Using the Dashboard Effectively

Set the time range selector to focus on the period when performance issues occurred. If you are investigating a regression that started yesterday, select a time range that includes both before and after the regression so you can compare plan behavior and metrics. For ongoing performance issues, use a recent time range like the last few hours to analyze current behavior.

Sort and filter the time-series tables to focus on specific time periods or plans. If you know that performance degraded at a specific time, filter the table to show only samples from that period. If you want to compare two different plans, filter by plan hash to isolate their metrics.

Download multiple execution plans when comparing plan variations. Open them side by side in SQL Server Management Studio to identify exactly what changed between plans. Look for differences in join types, index selection, join order, and operator choices. Understanding why SQL Server chose different plans helps you decide whether to update statistics, add indexes, use query hints, or enable plan forcing.

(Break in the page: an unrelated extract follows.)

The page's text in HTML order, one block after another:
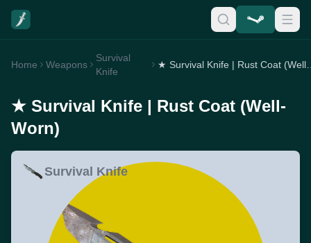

When you identify a specific plan that performs best, consider using Query Store plan forcing to lock the query to that plan. This prevents SQL Server from choosing suboptimal plans in the future, providing stable and predictable performance. However, plan forcing should be used carefully and monitored regularly, as data volume changes or schema changes may eventually make the forced plan suboptimal.

Compare Totals and Averages to determine whether optimization efforts should focus on reducing per-execution cost or reducing execution frequency. If totals are high but averages are low, work with application teams to reduce unnecessary query executions, implement caching, or batch operations. If averages are high, focus on database-level optimization like indexes, query rewrites, or schema changes.